# Evaluate the integral? :  int_3^4 (x^2-3x+6)/(x(x-2)(x-1)) dx

Dec 13, 2016

${\int}_{3}^{4} \frac{{x}^{2} - 3 x + 6}{x \left(x - 2\right) \left(x - 1\right)} \mathrm{dx} = 12 \ln 2 - 7 \ln 3$

#### Explanation:

We first need to find the partial fraction decomposition of the integrand, which will be of the form;

$\setminus \setminus \setminus \setminus \setminus \frac{{x}^{2} - 3 x + 6}{x \left(x - 2\right) \left(x - 1\right)} \equiv \frac{A}{x} + \frac{B}{x - 2} + \frac{C}{x - 1}$
$\therefore \frac{{x}^{2} - 3 x + 6}{x \left(x - 2\right) \left(x - 1\right)} = \frac{A \left(x - 2\right) \left(x - 1\right) + B x \left(x - 1\right) + C x \left(x - 2\right)}{x \left(x - 2\right) \left(x - 1\right)}$

And so:

$\therefore {x}^{2} - 3 x + 6 = A \left(x - 2\right) \left(x - 1\right) + B x \left(x - 1\right) + C x \left(x - 2\right)$

We can easily find the constants $A , B , C$ by setting $x$ to the specific values that make the denominator 0 or by comparing coefficients. (With practice this can be done instantly using the "Cover Up" method).

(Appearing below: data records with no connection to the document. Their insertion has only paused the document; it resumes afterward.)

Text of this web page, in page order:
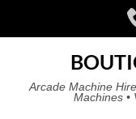
Arcade Machine
Machines •
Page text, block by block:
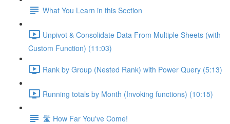
What You Learn in this Section
Unpivot & Consolidate Data From Multiple Sheets (with
Custom Function) (11:03)
Rank by Group (Nested Rank) with Power Query (5:13)
Running totals by Month (Invoking functions) (10:15)
🛣️ How Far You've Come!
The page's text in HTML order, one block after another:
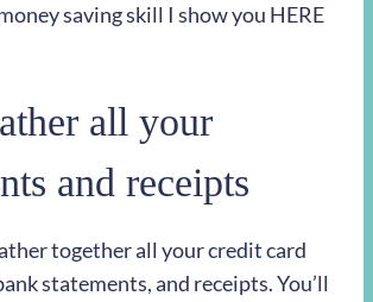
saving skill I show you HERE
all your
and receipts
together all your credit card
statements, and receipts. You’ll
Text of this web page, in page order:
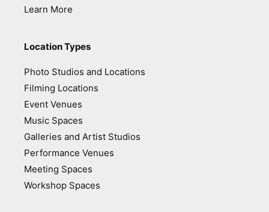
Learn More
Location Types
Photo Studios and Locations
Filming Locations
Event Venues
Music Spaces
Galleries and Artist Studios
Performance Venues
Meeting Spaces
Workshop Spaces
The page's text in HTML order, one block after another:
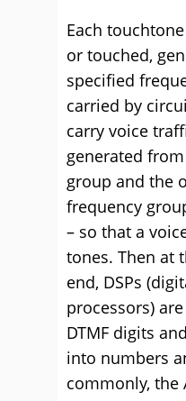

Put $x = 0 \implies 6 = A \left(- 2\right) \left(- 1\right) \setminus \setminus \setminus \setminus \setminus \setminus \setminus \setminus \implies A = 3$
Put $x = 2 \implies 4 - 6 + 6 = B \left(2\right) \left(1\right) \setminus \setminus \setminus \setminus \setminus \implies B = 2$
Put $x = 1 \implies 1 - 3 + 6 = C \left(1\right) \left(- 1\right) \implies \setminus C = - 4$

So the integral can be written as:
${\int}_{3}^{4} \frac{{x}^{2} - 3 x + 6}{x \left(x - 2\right) \left(x - 1\right)} \mathrm{dx} = {\int}_{3}^{4} \frac{3}{x} + \frac{2}{x - 2} - \frac{4}{x - 1} \mathrm{dx}$

Which we can now integrate as we know that

$\frac{d}{\mathrm{dx}} \ln \left(a x + b\right) = \frac{a}{a x + b}$

Hence,

${\int}_{3}^{4} \frac{{x}^{2} - 3 x + 6}{x \left(x - 2\right) \left(x - 1\right)} \mathrm{dx} = {\left[3 \ln x + 2 \ln | x - 2 | - 4 \ln | x - 1 |\right]}_{3}^{4}$
${\int}_{3}^{4} \frac{{x}^{2} - 3 x + 6}{x \left(x - 2\right) \left(x - 1\right)} \mathrm{dx} = \left(3 \ln 4 + 2 \ln 2 - 4 \ln 3\right) - \left(3 \ln 3 + 2 \ln 1 - 4 \ln 2\right)$
${\int}_{3}^{4} \frac{{x}^{2} - 3 x + 6}{x \left(x - 2\right) \left(x - 1\right)} \mathrm{dx} = 3 \ln 4 + 2 \ln 2 - 4 \ln 3 - 3 \ln 3 - 0 + 4 \ln 2$
${\int}_{3}^{4} \frac{{x}^{2} - 3 x + 6}{x \left(x - 2\right) \left(x - 1\right)} \mathrm{dx} = 3 \ln 4 + 6 \ln 2 - 7 \ln 3$
${\int}_{3}^{4} \frac{{x}^{2} - 3 x + 6}{x \left(x - 2\right) \left(x - 1\right)} \mathrm{dx} = \left(2 \cdot 3\right) \ln 2 + 6 \ln 2 - 7 \ln 3$
${\int}_{3}^{4} \frac{{x}^{2} - 3 x + 6}{x \left(x - 2\right) \left(x - 1\right)} \mathrm{dx} = 12 \ln 2 - 7 \ln 3$
${\int}_{3}^{4} \frac{{x}^{2} - 3 x + 6}{x \left(x - 2\right) \left(x - 1\right)} \mathrm{dx} \approx 0.627480146042576$